Yes indeed, we have to distinguish what signs/messages/dreams/inspiration/thoughts/spirits are from God and wich are not. And not get confused by it.


----------



## ShadowOnTheWall (Dec 24, 2010)

In all probability, it will likely not be in our lifetime. Every group of Christians, even the original apostles have acted as though the return of Jesus was very close, and Jesus didn't come back. Every group has been able to find or make signs.

Live your life vigilant for his return, but also accept he probably won't come back in your lifetime and prepare your life on earth, as well as being ready to do his will on earth.

And if anyone claims to know when its going to happen, they are blaspheming and ignoring Jesus.


----------



## Royals (Jul 20, 2012)

ShadowOnTheWall said:


> In all probability, it will likely not be in our lifetime. Every group of Christians, even the original apostles have acted as though the return of Jesus was very close, and Jesus didn't come back. Every group has been able to find or make signs.
> 
> Life your vigilant for his return, but also accept he probably won't come back in your lifetime and prepare your life on earth, as well as being ready to do his will on earth.
> 
> And if anyone claims to know when its going to happen, they are blaspheming and ignoring Jesus.

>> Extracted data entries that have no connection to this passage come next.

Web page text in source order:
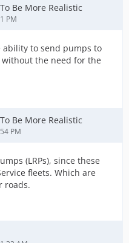
Be More Realistic
PM
ability to send pumps to
the need for the
Be More Realistic
PM
(LRPs), since these
fleets. Which are
roads.
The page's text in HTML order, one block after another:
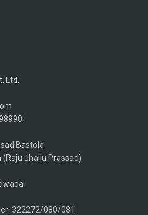
Ltd.
Bastola
Jhallu Prassad)
322272/080/081
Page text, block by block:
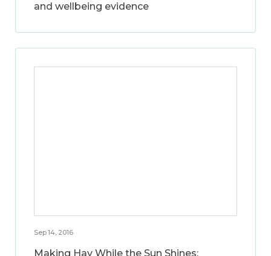
and wellbeing evidence
Sep 14, 2016
Making Hay While the Sun Shines:
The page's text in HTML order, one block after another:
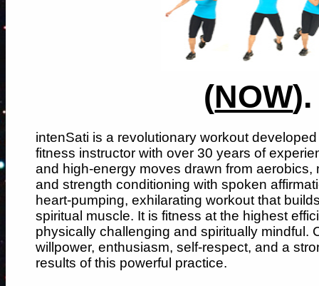
(NOW).
intenSati is a revolutionary workout
fitness instructor with over 30 years of
and high-energy moves drawn from aerobics,
and strength conditioning with spoken
heart-pumping, exhilarating workout that
spiritual muscle. It is fitness at the highest
physically challenging and spiritually mindful.
willpower, enthusiasm, self-respect, and a
results of this powerful practice.
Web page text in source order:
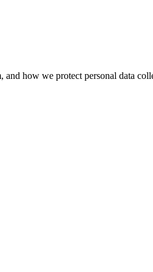
how we protect personal data
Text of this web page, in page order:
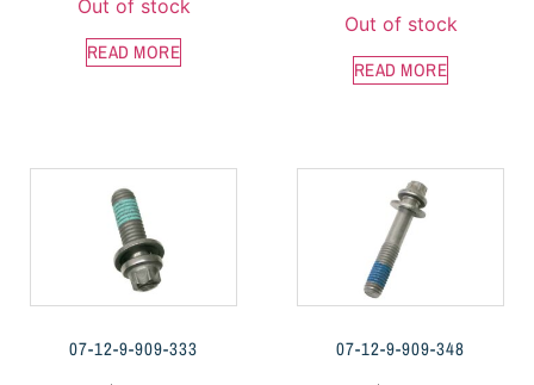
Out of stock
READ MORE
Out of stock
READ MORE
07-12-9-909-333 07-12-9-909-348
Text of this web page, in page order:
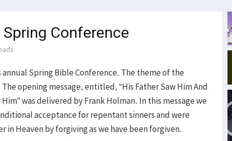
Spring Conference
annual Spring Bible Conference. The theme of the
The opening message, entitled, “His Father Saw Him And
was delivered by Frank Holman. In this message we
acceptance for repentant sinners and were
in Heaven by forgiving as we have been forgiven.
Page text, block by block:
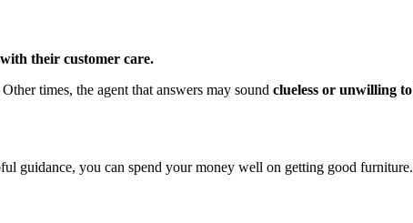
their customer care.
times, the agent that answers may sound clueless or unwilling
guidance, you can spend your money well on getting good
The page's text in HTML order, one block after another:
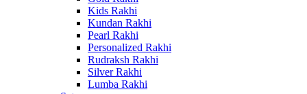
Kids Rakhi
Kundan Rakhi
Pearl Rakhi
Personalized Rakhi
Rudraksh Rakhi
Silver Rakhi
Lumba Rakhi
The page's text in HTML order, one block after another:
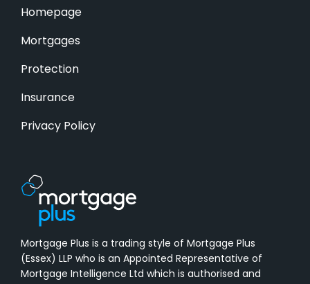
Homepage
Mortgages
Protection
Insurance
Privacy Policy
Mortgage Plus is a trading style of Mortgage Plus
(Essex) LLP who is an Appointed Representative of
Mortgage Intelligence Ltd which is authorised and
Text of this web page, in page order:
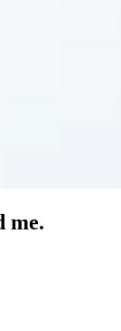
me.
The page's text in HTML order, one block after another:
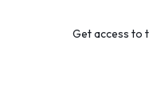
Get access to
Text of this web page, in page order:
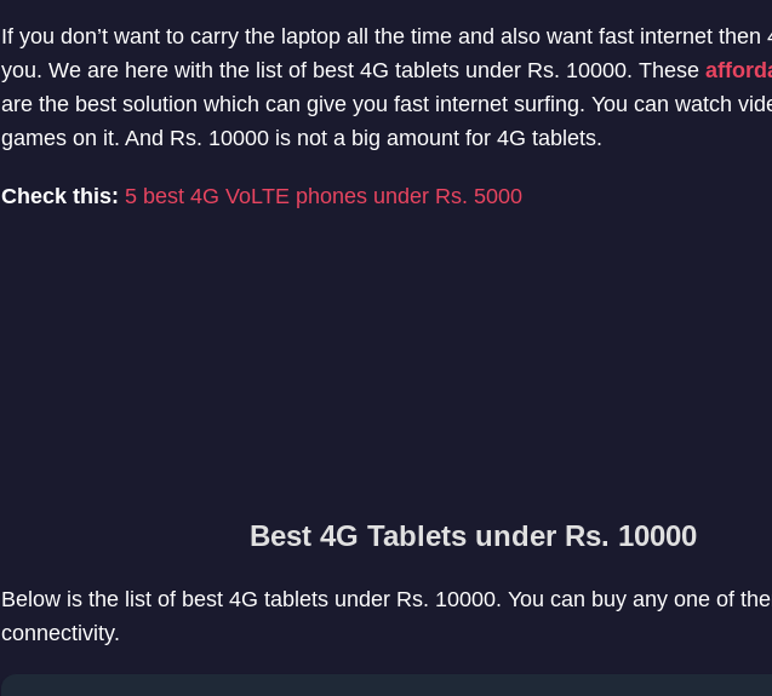
If you don’t want to carry the laptop all the time and also want fast internet then
you. We are here with the list of best 4G tablets under Rs. 10000. These
are the best solution which can give you fast internet surfing. You can watch
games on it. And Rs. 10000 is not a big amount for 4G tablets.
Check this: 5 best 4G VoLTE phones under Rs. 5000
Best 4G Tablets under Rs. 10000
Below is the list of best 4G tablets under Rs. 10000. You can buy any one of
connectivity.
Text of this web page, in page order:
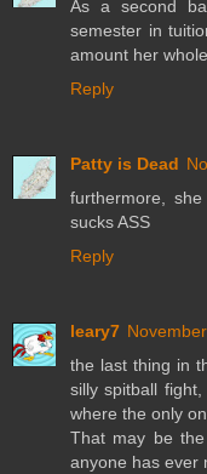
As a second
semester in
amount her
Reply
Patty is Dead
furthermore,
sucks ASS
Reply
leary7
the last thing in
silly spitball
where the only
That may be
anyone has ever
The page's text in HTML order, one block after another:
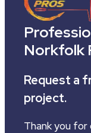
Norkfolk
Request a
project.
Thank you for
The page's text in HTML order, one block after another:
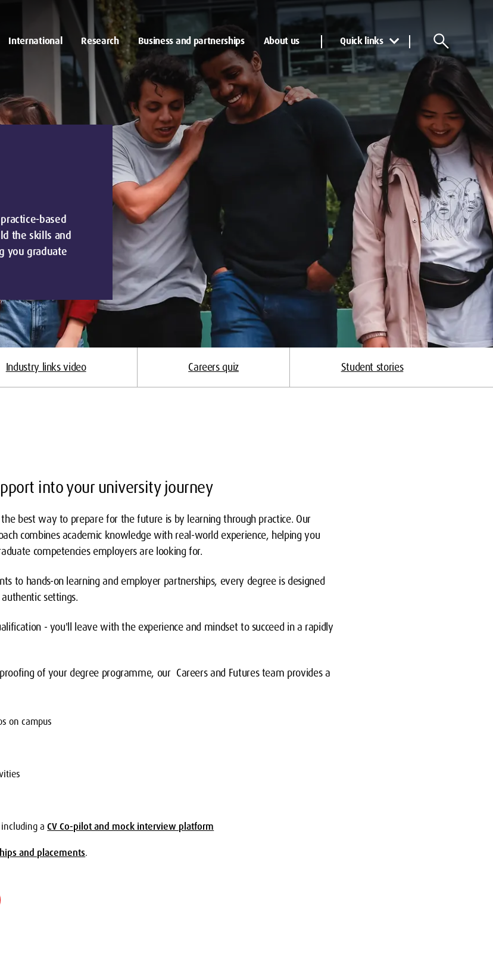
International Research Business and partnerships About us Quick links
based
the skills and
you graduate
Industry links video Careers quiz Student stories
into your university journey
best way to prepare for the future is by learning through practice. Our
combines academic knowledge with real-world experience, helping you
competencies employers are looking for.
to hands-on learning and employer partnerships, every degree is designed
settings.
- you'll leave with the experience and mindset to succeed in a rapidly
of your degree programme, our Careers and Futures team provides a
on campus
including aCV Co-pilot and mock interview platform
and placements.
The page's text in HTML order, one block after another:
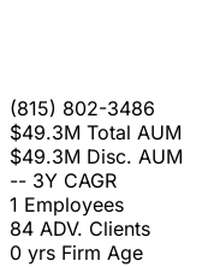
(815) 802-3486
$49.3M Total AUM
$49.3M Disc. AUM
-- 3Y CAGR
1 Employees
84 ADV. Clients
0 yrs Firm Age
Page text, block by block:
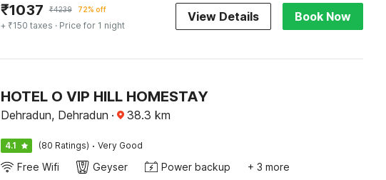
₹1037 ₹4239 72% off
+ ₹150 taxes · Price for 1 night
View Details Book Now
HOTEL O VIP HILL HOMESTAY
Dehradun, Dehradun · 38.3 km
4.1 (80 Ratings) · Very Good
Free Wifi Geyser Power backup + 3 more
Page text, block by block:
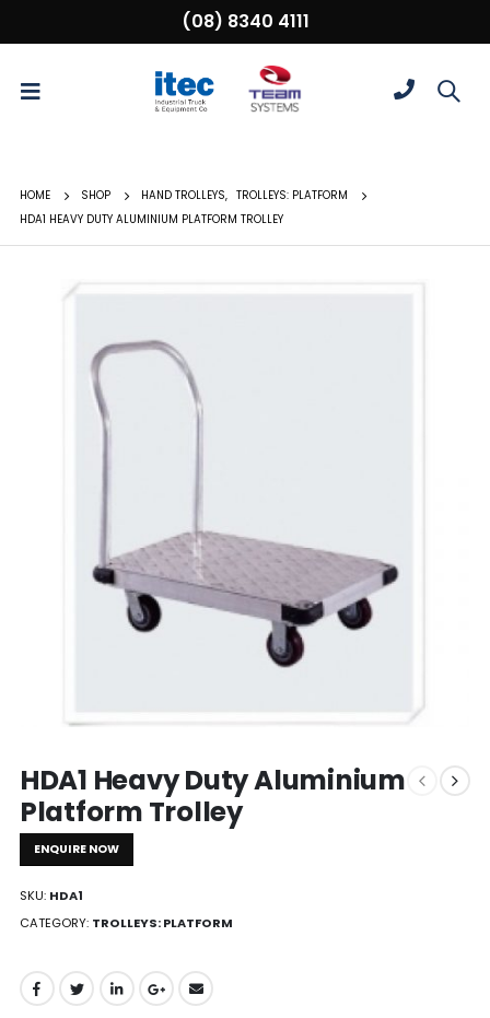
(08) 8340 4111
HOME SHOP HAND TROLLEYS,
TROLLEYS: PLATFORM
HDA1 HEAVY DUTY ALUMINIUM PLATFORM TROLLEY
HDA1 Heavy Duty Aluminium
Platform Trolley
ENQUIRE NOW
SKU: HDA1
CATEGORY: TROLLEYS: PLATFORM
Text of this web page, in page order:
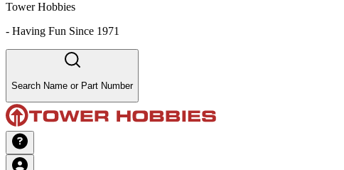
Tower Hobbies
- Having Fun Since 1971
Search Name or Part Number
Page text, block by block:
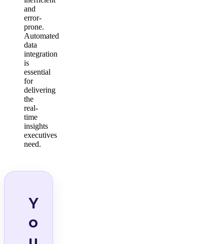
and
error-
prone.
Automated
data
integration
is
essential
for
delivering
the
real-
time
insights
executives
need.
Y
o
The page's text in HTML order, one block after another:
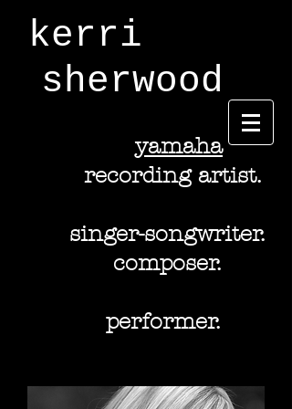
kerri
sherwood
yamaha
recording artist.
singer-songwriter.
composer.
performer.
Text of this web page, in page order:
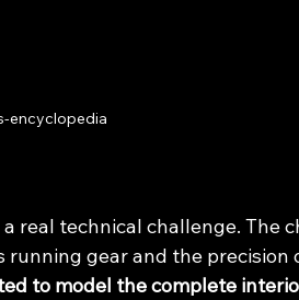
encyclopedia
real technical challenge. The
gear and the precision
to model the complete
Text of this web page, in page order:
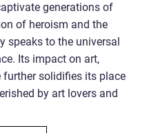
generations of
of heroism and the
speaks to the universal
Its impact on art,
further solidifies its place
by art lovers and
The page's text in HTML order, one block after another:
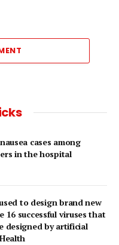
cases among
in the hospital
to design brand new
16 successful viruses that
designed by artificial
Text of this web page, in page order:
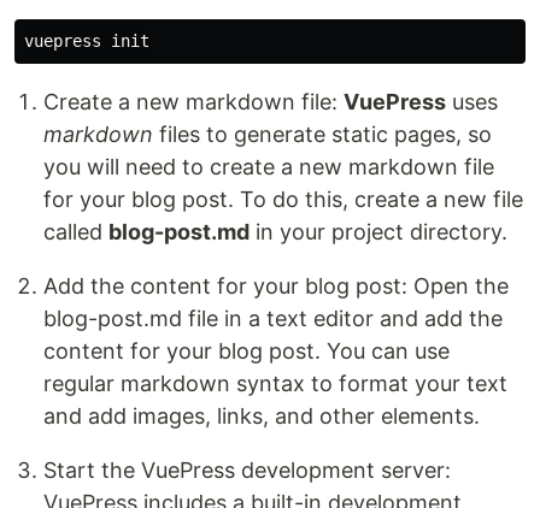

I think the new developments in the Middle East are worrying. Two rockets hit Tel Aviv and even Jerusalem. A possible new ground war in Gaza. Egypt cutting ties with Israel and siding with Palestine in a war. Syria and Iran backing Palestine. Isiah 17 and Luke 19:43 also talk about this. Enemies at the gates of Israel and invading the city. This can start a new world war. Very tensed and exciting stuff is coming...


----------



## sporteous (Mar 26, 2012)

Instead of people being concerned when jesus is coming back, they should act like him. There are far too many people who are c*nts and believe jesus will save them, i don't think he's coming back but people can achieve a similar conscious state like him, like buddha, like all the other enlightened people and stop worrying about whether a man will come back and save them. It seems like people use it as a thing to stop improving themselves, stop acting in a altruistic type of way. And use it as an excuse to be an a*shole in this moment and know that they can repent and be taken to heaven. I really don't like those people.


----------



## Royals (Jul 20, 2012)

sporteous said:


> Instead of people being concerned when jesus is coming back, they should act like him. There are far too many people who are c*nts and believe jesus will save them, i don't think he's coming back but people can achieve a similar conscious state like him, like buddha, like all the other enlightened people and stop worrying about whether a man will come back and save them. It seems like people use it as a thing to stop improving themselves, stop acting in a altruistic type of way. And use it as an excuse to be an a*shole in this moment and know that they can repent and be taken to heaven. I really don't like those people.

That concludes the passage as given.